Pseudopapel

O fim da Ponte Orca

Bilhetes da Ponte Orca

Hoje São Paulo tem poucas estações de transferência em sua rede de transporte metropolitano, mas tem cinco a mais, em funcionamento total ou parcial, do que em agosto de 2000. Nessa época o Metrô tinha apenas Sé, Paraíso e Ana Rosa — situação, aliás, que ainda levaria uma década para mudar, com a inauguração, em maio de 2010, da integração entre a Estação Consolação e a recém-inaugurada Estação Paulista. Na CPTM, apenas Barra Funda, Osasco, Presidente Altino, Brás, Tatuapé, Corinthians-Itaquera e Calmon Viana (a Luz estava passando por uma grande reforma). Transferências do Metrô para a CPTM e vice-versa, apenas na Barra Funda e no Brás de maneira gratuita, com Tatuapé e Corinthians-Itaquera oferecendo integração tarifada. No horizonte, apenas a Linha 5-Lilás, que seria inaugurada em outubro de 2002, sem chegar, no entanto, a cruzar com outras linhas do Metrô. Uma nova estação nas linhas já existentes? A Estação Vila Olímpia, na Linha 9 da CPTM, seria inaugurada em maio de 2001, mas, depois dela, apenas a Estação Chácara Klabin, exatos cinco anos depois.

Mapa da rede de transporte metropolitano paulista em 2000

Diante desse cenário, reproduzido no mapa acima, e da falta de perspectiva de novas conexões no sistema, surgiu a ideia de criar um serviço de micro-ônibus ligando estações razoavelmente próximas, batizado de Ponte Orca. Orca é Operador Regional Coletivo Autônomo. Assim, em 28 de agosto de 2000 surgiu a primeira Ponte Orca, servindo as estações Vila Madalena, na Linha 2-Verde, e Cidade Universitária, na então Linha C-Celeste (atual Linha 9-Esmeralda). Um folheto distribuído à época apregoava as vantagens do serviço, como a gratuidade. E avisava: “Quem não usava trem metropolitano ou Metrô agora tem o benefício de viajar nos dois, pagando apenas um bilhete.” Na Estação Vila Madalena, o embarque era feito das 5 horas às 23h40; na Estação Cidade Universitária, das 4h45 às 23h40. Três meses depois, em 27 de novembro, o serviço seria estendido à Estação Barra Funda, na Linha 3-Vermelha, que também ganharia ligação com Vila Madalena.

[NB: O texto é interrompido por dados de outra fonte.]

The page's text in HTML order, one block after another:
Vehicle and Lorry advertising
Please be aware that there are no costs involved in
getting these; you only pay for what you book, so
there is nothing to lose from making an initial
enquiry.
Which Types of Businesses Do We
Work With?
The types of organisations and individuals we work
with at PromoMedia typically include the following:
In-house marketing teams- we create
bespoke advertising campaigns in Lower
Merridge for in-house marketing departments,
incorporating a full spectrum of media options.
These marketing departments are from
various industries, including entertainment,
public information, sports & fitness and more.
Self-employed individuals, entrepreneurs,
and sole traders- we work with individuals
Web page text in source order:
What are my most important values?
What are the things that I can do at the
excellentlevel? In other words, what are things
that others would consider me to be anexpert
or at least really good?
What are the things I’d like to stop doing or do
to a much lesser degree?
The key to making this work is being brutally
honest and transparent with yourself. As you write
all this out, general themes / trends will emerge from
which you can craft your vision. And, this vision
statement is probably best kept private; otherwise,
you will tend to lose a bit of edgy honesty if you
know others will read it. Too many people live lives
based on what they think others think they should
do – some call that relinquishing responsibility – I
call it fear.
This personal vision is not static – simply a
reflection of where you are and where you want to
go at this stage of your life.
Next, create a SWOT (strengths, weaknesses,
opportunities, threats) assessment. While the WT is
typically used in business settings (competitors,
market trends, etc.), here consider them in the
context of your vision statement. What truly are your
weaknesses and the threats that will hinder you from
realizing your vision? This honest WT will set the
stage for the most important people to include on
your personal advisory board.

O funcionamento era bem simples: antes de sair pelos bloqueios da estação (e isso era algo bastante enfatizado na comunicação do serviço), era necessário pegar um bilhete gerado numa máquina próxima às catracas. Ele continha um código de barras que valia por uma hora e era lido nas catracas da estação de destino, liberando a passagem. Eventualmente o leitor do código de barras tinha algum problema, e funcionários do Metrô trocavam os bilhetes com códigos de barras por bilhetes comuns. Como muitos não chegavam a utilizar a segunda parte do trajeto ferroviário, quando as vans estacionavam no destino várias pessoas se aglomeravam em volta pedindo bilhetes que não seriam utilizados. Não era nada raro que conseguissem, apesar do aviso nos bilhetes: “Senha de uso pessoa e intransferível.”

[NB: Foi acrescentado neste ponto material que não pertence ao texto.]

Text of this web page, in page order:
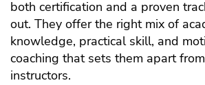
both certification and a proven
out. They offer the right mix of
knowledge, practical skill, and
coaching that sets them apart
instructors.
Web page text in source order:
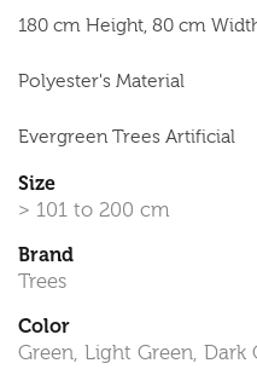
180 cm Height, 80 cm
Polyester's Material
Evergreen Trees Artificial
Size
> 101 to 200 cm
Brand
Trees
Color
Green, Light Green, Dark
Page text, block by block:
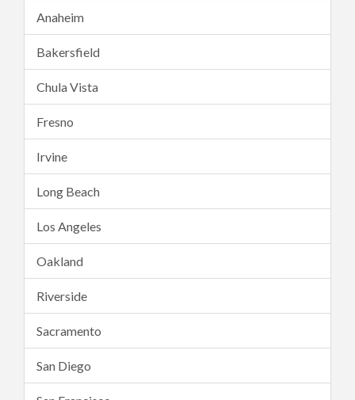
Anaheim
Bakersfield
Chula Vista
Fresno
Irvine
Long Beach
Los Angeles
Oakland
Riverside
Sacramento
San Diego
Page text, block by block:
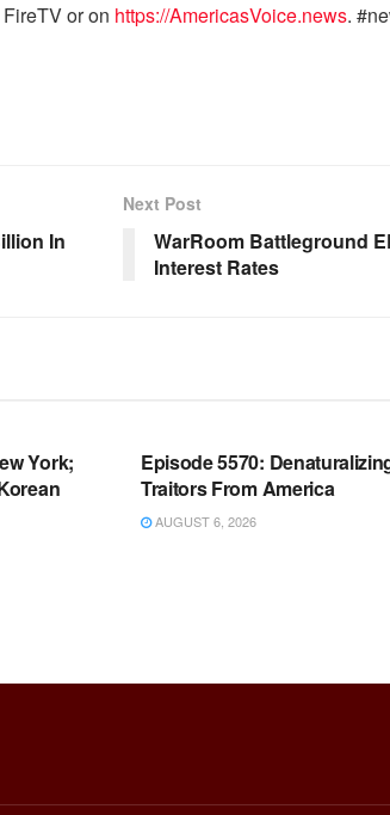
or on https://AmericasVoice.news.
In
Next Post
WarRoom Battleground
Interest Rates
York;
Episode 5570:
Traitors From America
AUGUST 6, 2026
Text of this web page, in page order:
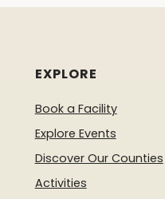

A primeira vez que utilizei a Ponte Orca foi no segundo semestre de 2003, quando comecei a jogar futebol em Santo Amaro. Eu saía do escritório onde trabalhava, próximo à Estação Trianon-Masp, seguia até Vila Madalena, onde pegava a Ponte Orca até Cidade Universitária, e de lá até a Estação Morumbi. Voltei a usar periodicamente o serviço a partir de setembro de 2005 por quase um ano, entrando nos finais de tarde na Estação Cidade Universitária para pegar o bilhete da Ponte Orca e seguindo para a Linha 2-Verde. Na época, a fila se iniciava no ponto ao lado da saída das escadas, do outro lado da Marginal Pinheiros, serpenteava um pouco pela calçada e subia as escadas. Não raro, peguei a fila próximo às catracas. Uma ou outra vez a fila tinha de serpentear bastante pelo saguão ali, para abrigar tanta gente. Apesar de quase sempre comprida nos horários de pico, a fila costumava andar razoavelmente rápido. O bilhete expirava uma hora após sua emissão, mas nunca cheguei a ver um expirar por causa da fila.

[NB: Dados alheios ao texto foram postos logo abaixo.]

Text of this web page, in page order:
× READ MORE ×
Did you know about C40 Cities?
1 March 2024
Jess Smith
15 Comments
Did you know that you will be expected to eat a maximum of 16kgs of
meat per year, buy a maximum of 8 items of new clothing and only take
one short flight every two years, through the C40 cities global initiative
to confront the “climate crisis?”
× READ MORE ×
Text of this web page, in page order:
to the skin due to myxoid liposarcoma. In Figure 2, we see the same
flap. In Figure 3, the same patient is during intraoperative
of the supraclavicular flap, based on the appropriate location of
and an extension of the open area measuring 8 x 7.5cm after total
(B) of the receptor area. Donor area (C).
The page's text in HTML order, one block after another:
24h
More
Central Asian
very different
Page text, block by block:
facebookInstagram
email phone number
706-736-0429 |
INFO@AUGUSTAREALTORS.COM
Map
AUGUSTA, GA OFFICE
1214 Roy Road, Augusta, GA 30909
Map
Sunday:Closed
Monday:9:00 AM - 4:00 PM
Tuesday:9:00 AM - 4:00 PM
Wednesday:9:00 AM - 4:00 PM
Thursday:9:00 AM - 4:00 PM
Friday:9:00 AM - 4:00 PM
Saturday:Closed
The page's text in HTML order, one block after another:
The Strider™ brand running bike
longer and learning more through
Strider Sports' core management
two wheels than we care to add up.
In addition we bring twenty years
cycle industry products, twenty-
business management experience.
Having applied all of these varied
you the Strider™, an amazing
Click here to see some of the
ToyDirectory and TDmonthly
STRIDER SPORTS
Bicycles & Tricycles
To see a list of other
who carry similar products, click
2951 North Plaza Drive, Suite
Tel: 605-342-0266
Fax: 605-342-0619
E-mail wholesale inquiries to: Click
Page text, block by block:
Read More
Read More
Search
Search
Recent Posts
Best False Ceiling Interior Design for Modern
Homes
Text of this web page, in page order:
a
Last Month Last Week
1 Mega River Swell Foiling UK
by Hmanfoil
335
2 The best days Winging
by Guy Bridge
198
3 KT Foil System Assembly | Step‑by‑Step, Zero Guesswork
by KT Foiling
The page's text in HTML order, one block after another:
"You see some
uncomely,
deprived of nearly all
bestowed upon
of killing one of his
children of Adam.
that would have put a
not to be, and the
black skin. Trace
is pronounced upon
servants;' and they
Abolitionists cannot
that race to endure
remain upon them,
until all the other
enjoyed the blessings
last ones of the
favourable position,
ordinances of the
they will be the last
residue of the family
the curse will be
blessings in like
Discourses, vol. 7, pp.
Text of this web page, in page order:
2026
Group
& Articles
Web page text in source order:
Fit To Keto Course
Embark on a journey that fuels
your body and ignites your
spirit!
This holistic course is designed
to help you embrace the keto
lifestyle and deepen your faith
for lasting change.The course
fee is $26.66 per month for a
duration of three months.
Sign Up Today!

Saída da antiga Estação Tamanduateí na Rua Vemag

Já a Ponte Orca que ligava a antiga Estação Tamanduateí à Estação Alto do Ipiranga, a partir de fevereiro de 2008, e depois à Estação Sacomã a partir de fevereiro de 2010, essa eu nunca usei. No último dia de funcionamento da antiga Estação Tamanduateí, passei ao lado da fila que se formava pela última vez ao lado da estação, como mostra a foto acima. Aliás, não só ao lado: ela adentrava a estação e tomava conta da plataforma no sentido Luz. A inauguração da nova Estação Tamanduateí, integrando Metrô e CPTM, decretou que a Ponte Orca só funcionaria ali enquanto a nova estação não funcionasse em horário integral. Quando ela passou a funcionar das 4h40 às 21 horas, em março último, o serviço de micro-ônibus ficou limitado ao horário entre as 21 horas e as 22h30. Em junho passado a Estação Pinheiros da Linha 4-Amarela, que tem integração com a Linha 9-Esmeralda, passou a funcionar no mesmo horário, e a Ponte Orca também se espremeu naquela hora e meia noturna para o trajeto Cidade Universitária–Vila Madalena.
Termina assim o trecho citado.